Optimal Control of Conditional Value-at-Risk in Continuous Time
We consider continuous-time stochastic optimal control problems featuring Conditional Value-at-Risk (CVaR) in the objective. The major difficulty in these problems arises from time-inconsistency, which prevents us from directly using dynamic programming. To resolve this challenge, we convert to an equivalent bilevel optimization problem in which the inner optimization problem is standard stochastic control. Furthermore, we provide conditions under which the outer objective function is convex
... differentiable. We compute the outer objective's value via a Hamilton-Jacobi-Bellman equation and its gradient via the viscosity solution of a linear parabolic equation, which allows us to perform gradient descent.

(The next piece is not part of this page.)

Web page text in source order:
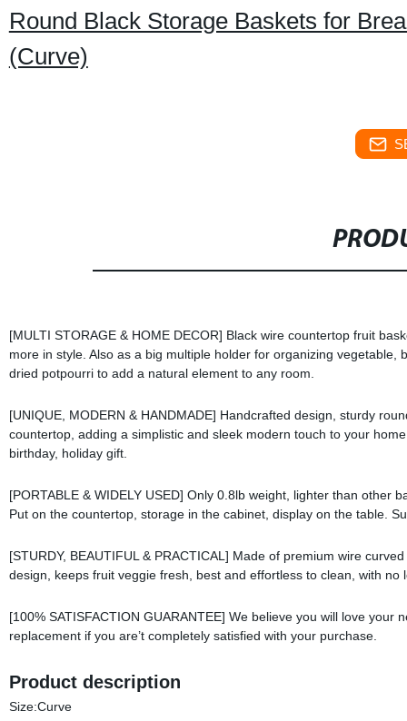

The significance of this result is that we provide an efficient dynamic programming-based algorithm for optimal control of CVaR without lifting the state-space. To broaden the applicability of the proposed algorithm, we propose convergent approximation schemes in cases where our key assumptions do not hold and characterize relevant suboptimality bounds. In addition, we extend our method to a more general class of risk metrics, which includes mean-variance and median-deviation. We also demonstrate a concrete application to portfolio optimization under CVaR constraints. Our results contribute an efficient framework for solving time-inconsistent CVaR-based sequential optimization.